Stored data entries
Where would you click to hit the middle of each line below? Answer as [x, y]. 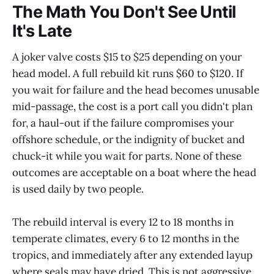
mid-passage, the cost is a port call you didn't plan [132, 106]
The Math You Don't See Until [124, 12]
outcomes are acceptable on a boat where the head [134, 172]
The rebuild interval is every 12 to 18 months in [123, 222]
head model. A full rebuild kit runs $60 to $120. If [128, 73]
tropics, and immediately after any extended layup [132, 255]
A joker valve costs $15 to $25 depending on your [127, 57]
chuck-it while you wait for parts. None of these [127, 156]
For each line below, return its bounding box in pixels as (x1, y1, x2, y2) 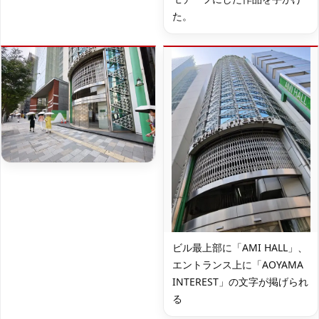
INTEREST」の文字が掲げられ (172, 275, 308, 288)
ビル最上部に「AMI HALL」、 (172, 241, 308, 254)
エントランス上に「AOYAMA (172, 258, 303, 271)
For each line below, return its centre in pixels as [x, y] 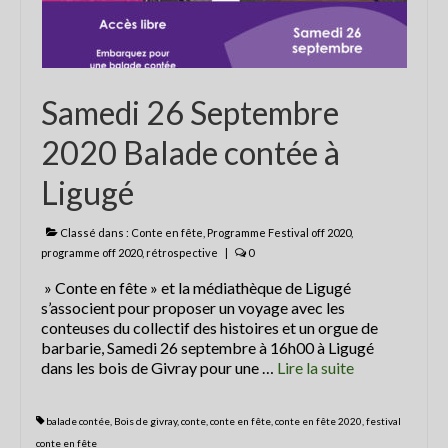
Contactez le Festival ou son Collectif [228, 67]
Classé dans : [94, 232]
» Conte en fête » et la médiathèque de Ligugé [196, 287]
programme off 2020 [91, 252]
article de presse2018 [199, 26]
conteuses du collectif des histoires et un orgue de [209, 327]
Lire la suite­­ [315, 367]
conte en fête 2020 [318, 421]
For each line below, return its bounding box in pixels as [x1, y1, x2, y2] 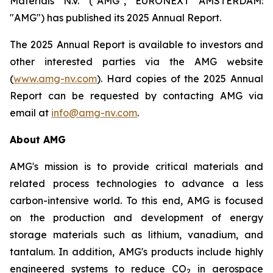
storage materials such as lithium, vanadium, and [10, 229, 263, 241]
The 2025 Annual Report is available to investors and [10, 38, 263, 51]
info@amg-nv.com [51, 107, 137, 119]
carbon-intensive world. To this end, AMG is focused [10, 194, 263, 207]
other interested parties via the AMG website [10, 55, 263, 68]
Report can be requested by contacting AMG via [10, 90, 263, 102]
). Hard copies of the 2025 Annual [97, 73, 263, 85]
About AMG [10, 133, 66, 146]
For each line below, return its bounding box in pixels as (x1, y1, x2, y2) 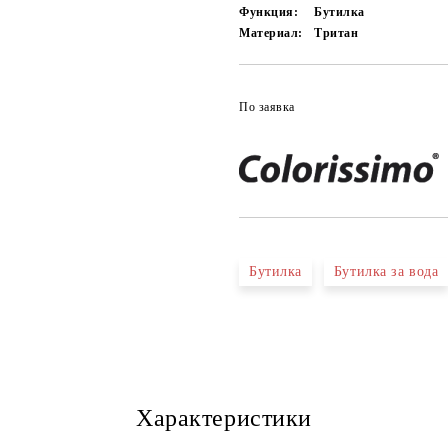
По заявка (239, 100, 296, 114)
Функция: (239, 5, 299, 19)
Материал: (239, 26, 304, 40)
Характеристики (136, 405, 312, 431)
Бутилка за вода (333, 264, 439, 279)
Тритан (314, 26, 359, 40)
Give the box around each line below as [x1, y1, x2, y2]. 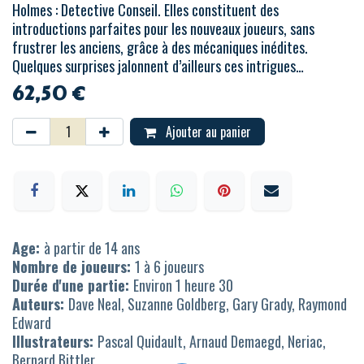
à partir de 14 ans [44, 236, 140, 258]
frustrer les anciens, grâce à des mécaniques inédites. [12, 37, 308, 58]
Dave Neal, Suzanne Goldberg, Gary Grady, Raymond [68, 292, 347, 314]
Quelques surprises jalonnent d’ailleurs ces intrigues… [12, 55, 304, 77]
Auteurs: [12, 292, 68, 314]
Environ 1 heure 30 [133, 274, 233, 296]
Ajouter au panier [162, 122, 251, 142]
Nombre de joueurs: [12, 255, 135, 277]
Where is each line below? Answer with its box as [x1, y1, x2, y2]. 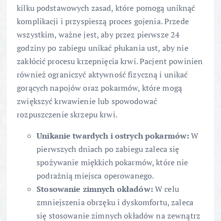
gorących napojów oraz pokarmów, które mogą [17, 82, 182, 94]
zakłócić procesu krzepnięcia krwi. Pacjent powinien [17, 56, 203, 67]
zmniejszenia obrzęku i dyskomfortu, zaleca [37, 197, 193, 208]
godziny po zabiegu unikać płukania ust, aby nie [17, 42, 188, 54]
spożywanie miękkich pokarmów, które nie [37, 157, 188, 168]
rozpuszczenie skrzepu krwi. [17, 109, 117, 120]
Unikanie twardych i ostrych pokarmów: [37, 130, 189, 142]
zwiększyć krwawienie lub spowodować [17, 96, 157, 107]
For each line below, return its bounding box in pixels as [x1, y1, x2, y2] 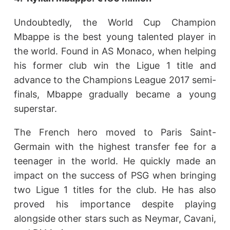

• _DIRECTIONS_
Report the number of lines in the entries where the word "Annual" occurs, and add nothing else.

• _FINISHED TASK_
2